Indian Hotels Company Ltd, which runs the Taj Group of Hotels, is altering its business model, according to people familiar with the development.
Till now, the country’s largest hospitality chain has been constructing hotel projects itself, which often leads to cost over-runs and clogged finances.
Under a new model, all hotel projects of the company will be executed by Tata Realty & Infrastructure Ltd (TRIL), while IHCL will manage them, one person said.
TRIL has already entered into an agreement with IHCL on this, another person said, adding the company has taken over -- or is in the process of doing so -- three projects.
Officials of both Indian Hotels and TRIL refused to comment.

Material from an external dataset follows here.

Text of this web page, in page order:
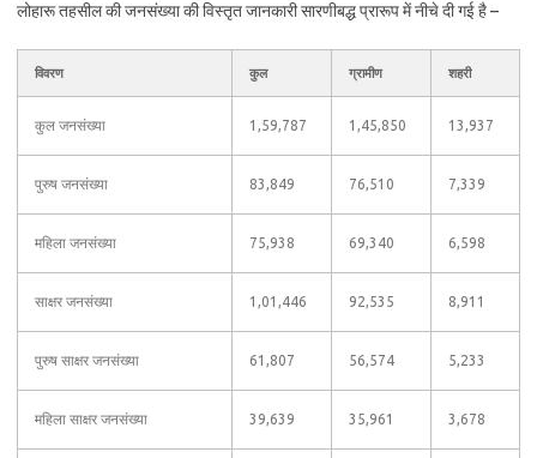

The Tata hospitality jewel has been financially stressed, posting net losses for the last four quarters. In July-September, the company reported a net loss of Rs67.82 crore on a net sales of Rs813.80 crore as against a net loss of Rs52.59 crore (on net sales of Rs743.86 crore) in the corresponding period last year.
The company owns and manages 115 hotels with 13,887 guestrooms under the Taj, Vivanta, Gateway and Ginger (through subsidiary Roots Corp Ltd) brands.
Traditionally, ownership and managing the operations (or management) are the obverse and reverse of the hotel business.
When management gets separated from ownership, it takes out all hotel assets from a company’s books but there is little clarity on whether IHCL will go the full tilt on this path – of spinning off the ownership of other properties that it already owns, especially marquee estates such as the Taj Mahal at Gateway of India.
An analyst with an audit firm, who did not want to be named since he’s not authorised to speak to the media, said a spinoff significantly enhances valuations and shareholder value. It also brings in efficiency with respect to taxation and better profitability.
IHCL has often talked about going asset-light.
"I am not at all surprised if the Tatas are thinking on those lines. While there aren’t too many examples to cite in the Indian hospitality market, that’s exactly how international players -- be it Marriott, Starwood or Hilton -- have restructured to become a pure-play hotel management companies," said a top hotelier also requesting anonymity.
In a similar exercise early this year, the Warburg Pincus-funded Lemon Tree Hotels separated ownership and management. The Patu Keswani-promoted entity then went on to also set up a third-party hotel management company and introduce new hospitality brands.